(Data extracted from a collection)
=== Section Start ===

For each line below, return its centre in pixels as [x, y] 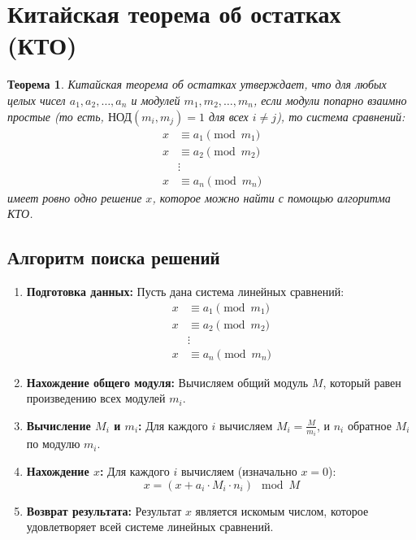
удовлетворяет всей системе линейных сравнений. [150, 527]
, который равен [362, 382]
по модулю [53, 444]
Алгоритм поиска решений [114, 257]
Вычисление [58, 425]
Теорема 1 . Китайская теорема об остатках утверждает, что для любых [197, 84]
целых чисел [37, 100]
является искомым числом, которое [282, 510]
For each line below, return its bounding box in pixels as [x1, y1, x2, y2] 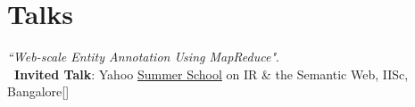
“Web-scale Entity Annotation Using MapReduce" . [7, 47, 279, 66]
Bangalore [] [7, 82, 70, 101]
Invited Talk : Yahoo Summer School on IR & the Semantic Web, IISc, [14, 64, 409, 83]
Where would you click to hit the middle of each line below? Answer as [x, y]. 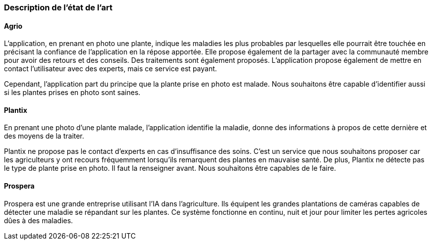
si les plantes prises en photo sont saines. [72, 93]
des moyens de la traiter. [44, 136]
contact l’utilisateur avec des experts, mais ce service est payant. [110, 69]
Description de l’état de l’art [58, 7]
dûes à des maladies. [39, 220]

=== Section End ===
=== Section Start ===

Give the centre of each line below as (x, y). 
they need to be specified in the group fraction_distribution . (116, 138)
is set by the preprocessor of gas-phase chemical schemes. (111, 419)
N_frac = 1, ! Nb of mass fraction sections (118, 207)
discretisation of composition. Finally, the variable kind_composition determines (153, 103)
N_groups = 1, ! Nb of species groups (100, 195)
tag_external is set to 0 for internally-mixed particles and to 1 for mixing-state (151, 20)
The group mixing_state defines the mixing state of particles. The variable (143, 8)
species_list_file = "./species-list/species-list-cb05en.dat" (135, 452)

=== Section End ===

▶ Exercise description
Every line from the line containing "по модулю [53, 444]" through the line containing "является искомым числом, которое [282, 510]" in the records above must be retyped exactly. Leave out the rest.

▶ Written solution
по модулю [53, 444]
Алгоритм поиска решений [114, 257]
Вычисление [58, 425]
Теорема 1 . Китайская теорема об остатках утверждает, что для любых [197, 84]
целых чисел [37, 100]
является искомым числом, которое [282, 510]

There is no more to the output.